Un calme précaire est revenu sur les lieux où des policiers ont été postés pour éviter tout affrontement entre partisans de l' opposition et ceux de la mouvance présientielle. Dans un communiqué publié vendredi après-midi, le gouvernement guinéen dit avoir "constaté avec regret" face à ces incidents signalés dans certains quartiers de la capitale, qui ont fait suite ceux qui avaient été enregistrés lors des manifestations du 27 février.

Le gouvernement invite "l'ensemble de la population à garder le calme et la sérénité, afin que les forces de sécurité continuent leur mission de maintien de l'ordre", souligne le communiqué.

Il demande également à tous les Guinéens "de faire confiance à la justice qui prendra toutes les dispositions, afin que dans le cadre de la loi, tous les auteurs de délits de trouble à l'ordre public puissent répondre de leurs actes".

Le communiqué invite les citoyens "à la retenue, afin que la Guinée s'achemine vers la tenue d'élections législatives libres et transparentes", tout en réitérant "sa volonté de maintenir un dialogue avec l'ensemble des Guinéens, dans un climat démocratique et apaisé".

Le bureau du haut commissaire aux droits de l'homme de la Guinée a exprimé, pour sa part sa vive préoccupation face à la montée de la violence qu'engendrent les manifestations politiques.

Le bureau du haut commissaire déclaré avoir observé des actes de violences qui ont causé de nombreux blessés parmi les agents de sécurité et les manifestants dont certains seraient dans un état critique. Il a affirmé condamner les violences et appeler toutes les parties prenantes à s'engager dans un dialogue constructif en vue de trouver des solutions idoines pour des élections apaisées.

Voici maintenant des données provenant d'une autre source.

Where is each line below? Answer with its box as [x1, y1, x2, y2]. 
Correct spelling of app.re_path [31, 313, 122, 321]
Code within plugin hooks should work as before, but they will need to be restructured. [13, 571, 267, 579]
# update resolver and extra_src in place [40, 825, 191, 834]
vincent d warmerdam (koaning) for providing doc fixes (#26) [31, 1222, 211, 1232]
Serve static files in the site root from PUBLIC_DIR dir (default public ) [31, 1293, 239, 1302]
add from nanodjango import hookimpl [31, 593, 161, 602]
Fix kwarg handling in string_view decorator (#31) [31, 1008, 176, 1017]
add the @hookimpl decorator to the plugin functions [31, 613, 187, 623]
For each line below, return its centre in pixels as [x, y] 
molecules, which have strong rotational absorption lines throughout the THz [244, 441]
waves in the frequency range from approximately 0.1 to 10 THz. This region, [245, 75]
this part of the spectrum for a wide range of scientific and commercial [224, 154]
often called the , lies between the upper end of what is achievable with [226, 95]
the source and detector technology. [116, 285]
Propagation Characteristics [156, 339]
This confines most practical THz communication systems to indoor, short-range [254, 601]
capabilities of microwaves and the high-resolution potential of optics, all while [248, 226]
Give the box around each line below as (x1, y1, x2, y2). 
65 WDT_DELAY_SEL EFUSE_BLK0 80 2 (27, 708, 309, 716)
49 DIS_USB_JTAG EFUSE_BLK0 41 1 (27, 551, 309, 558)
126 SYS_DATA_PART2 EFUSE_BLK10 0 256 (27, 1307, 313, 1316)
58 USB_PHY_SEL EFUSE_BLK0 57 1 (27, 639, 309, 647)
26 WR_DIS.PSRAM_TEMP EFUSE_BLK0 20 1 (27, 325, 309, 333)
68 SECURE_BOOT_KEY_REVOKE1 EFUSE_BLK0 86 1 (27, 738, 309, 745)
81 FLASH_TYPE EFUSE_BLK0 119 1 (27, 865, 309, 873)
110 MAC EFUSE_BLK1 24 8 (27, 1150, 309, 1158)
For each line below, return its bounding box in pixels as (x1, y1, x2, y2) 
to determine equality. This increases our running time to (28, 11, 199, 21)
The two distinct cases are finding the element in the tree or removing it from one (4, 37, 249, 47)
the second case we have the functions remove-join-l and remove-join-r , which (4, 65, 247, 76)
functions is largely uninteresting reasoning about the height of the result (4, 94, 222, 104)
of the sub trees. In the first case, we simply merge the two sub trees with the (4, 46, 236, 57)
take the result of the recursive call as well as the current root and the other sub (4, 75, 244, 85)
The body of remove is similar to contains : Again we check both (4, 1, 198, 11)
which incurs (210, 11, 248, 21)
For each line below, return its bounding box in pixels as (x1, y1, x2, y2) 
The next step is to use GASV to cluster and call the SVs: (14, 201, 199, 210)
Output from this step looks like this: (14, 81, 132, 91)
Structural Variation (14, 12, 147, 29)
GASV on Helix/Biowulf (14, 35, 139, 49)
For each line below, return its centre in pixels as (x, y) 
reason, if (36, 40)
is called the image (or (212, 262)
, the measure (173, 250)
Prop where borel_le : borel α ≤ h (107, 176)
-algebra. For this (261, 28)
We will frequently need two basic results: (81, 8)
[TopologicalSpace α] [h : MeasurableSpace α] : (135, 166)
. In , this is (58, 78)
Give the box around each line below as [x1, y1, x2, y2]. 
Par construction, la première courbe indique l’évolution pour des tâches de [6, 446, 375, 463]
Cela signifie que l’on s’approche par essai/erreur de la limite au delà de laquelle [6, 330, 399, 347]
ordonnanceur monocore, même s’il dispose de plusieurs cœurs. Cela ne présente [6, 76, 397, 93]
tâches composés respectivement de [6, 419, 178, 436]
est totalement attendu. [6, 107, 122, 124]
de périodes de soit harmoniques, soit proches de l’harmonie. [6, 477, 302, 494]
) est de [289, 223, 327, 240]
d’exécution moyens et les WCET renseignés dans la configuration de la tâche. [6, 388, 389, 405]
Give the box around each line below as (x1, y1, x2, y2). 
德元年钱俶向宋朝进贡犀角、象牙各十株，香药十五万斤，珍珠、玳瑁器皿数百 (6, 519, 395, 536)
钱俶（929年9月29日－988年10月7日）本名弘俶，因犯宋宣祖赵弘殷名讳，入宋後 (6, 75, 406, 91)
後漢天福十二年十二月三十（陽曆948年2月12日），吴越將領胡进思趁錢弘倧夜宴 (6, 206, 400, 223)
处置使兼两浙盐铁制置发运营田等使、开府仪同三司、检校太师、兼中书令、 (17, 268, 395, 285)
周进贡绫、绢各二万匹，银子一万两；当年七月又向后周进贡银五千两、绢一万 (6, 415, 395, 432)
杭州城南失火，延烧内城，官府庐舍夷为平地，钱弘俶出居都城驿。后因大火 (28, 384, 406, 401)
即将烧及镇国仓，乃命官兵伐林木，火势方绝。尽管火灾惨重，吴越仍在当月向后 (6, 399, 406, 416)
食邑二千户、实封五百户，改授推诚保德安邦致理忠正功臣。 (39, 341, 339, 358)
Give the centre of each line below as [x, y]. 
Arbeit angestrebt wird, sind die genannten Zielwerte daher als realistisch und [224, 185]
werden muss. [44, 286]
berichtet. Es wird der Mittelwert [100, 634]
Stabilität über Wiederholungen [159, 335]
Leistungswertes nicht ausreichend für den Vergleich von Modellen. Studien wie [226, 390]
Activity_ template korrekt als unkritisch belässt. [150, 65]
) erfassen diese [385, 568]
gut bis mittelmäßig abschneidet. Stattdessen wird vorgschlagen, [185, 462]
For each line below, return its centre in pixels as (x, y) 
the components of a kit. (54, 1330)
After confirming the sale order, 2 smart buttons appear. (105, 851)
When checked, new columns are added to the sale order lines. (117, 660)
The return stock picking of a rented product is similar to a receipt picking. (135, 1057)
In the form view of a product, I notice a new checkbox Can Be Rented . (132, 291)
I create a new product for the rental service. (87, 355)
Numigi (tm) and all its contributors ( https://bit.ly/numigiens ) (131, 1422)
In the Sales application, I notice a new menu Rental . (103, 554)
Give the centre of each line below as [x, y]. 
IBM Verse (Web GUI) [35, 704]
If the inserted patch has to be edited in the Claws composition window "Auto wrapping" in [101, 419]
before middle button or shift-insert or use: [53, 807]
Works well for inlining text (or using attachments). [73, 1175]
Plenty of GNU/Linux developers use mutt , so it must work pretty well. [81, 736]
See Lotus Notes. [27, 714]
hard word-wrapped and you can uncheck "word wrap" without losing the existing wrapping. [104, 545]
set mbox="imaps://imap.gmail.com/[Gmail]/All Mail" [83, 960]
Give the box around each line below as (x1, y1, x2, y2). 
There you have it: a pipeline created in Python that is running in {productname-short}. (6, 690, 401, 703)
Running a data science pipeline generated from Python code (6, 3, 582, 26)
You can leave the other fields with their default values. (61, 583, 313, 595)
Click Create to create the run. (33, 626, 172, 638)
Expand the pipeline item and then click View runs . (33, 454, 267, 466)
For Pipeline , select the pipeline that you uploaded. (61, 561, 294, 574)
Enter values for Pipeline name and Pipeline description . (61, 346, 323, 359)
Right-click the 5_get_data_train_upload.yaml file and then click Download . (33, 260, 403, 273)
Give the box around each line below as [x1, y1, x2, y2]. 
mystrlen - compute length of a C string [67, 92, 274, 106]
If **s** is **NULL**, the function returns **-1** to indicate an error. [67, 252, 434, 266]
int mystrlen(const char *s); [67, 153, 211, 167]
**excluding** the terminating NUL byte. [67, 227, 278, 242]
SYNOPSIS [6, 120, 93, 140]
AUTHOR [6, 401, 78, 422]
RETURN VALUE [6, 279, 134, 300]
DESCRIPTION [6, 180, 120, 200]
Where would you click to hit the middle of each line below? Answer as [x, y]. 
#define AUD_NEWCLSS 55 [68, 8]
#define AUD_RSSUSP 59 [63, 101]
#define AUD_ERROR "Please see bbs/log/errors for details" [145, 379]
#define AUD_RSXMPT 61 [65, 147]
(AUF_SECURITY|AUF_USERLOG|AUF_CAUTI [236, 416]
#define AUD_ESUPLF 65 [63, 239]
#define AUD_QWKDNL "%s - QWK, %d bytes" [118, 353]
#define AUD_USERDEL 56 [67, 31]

A Paris, un porte-parole du ministère français des Affaires étrangères a exhorté les acteurs politiques guinéens à faire preuve de retenue et à s'gengager dans le dialogue politique. " Seule la voix du dialogue permettra en effet de rétablir la confiance dans la perspective de la tenue des élections. Ces élections doivent être libres et transparentes", a indique le porte-parole du Quai d'Orsay.

Le gouvernement américain a aussi réagi face à la montée de la tension politique en Guinée, appelant à la non-violence et au soutien du processus démocratique pacifique en Guinée.

Dans un communiqué, un porte-parole a indiqué que "les Etats- Unis déplorent la violence qui a perturbé les manifestations politiques de Conakry en Guinée".

Le communiqué appelle "les partis politiques, les cadres du gouvernement, les forces de sécurité et la société civile à participer et à soutenir le processus démocratique et à s'engager à la non-violence tout au long du cycle électoral".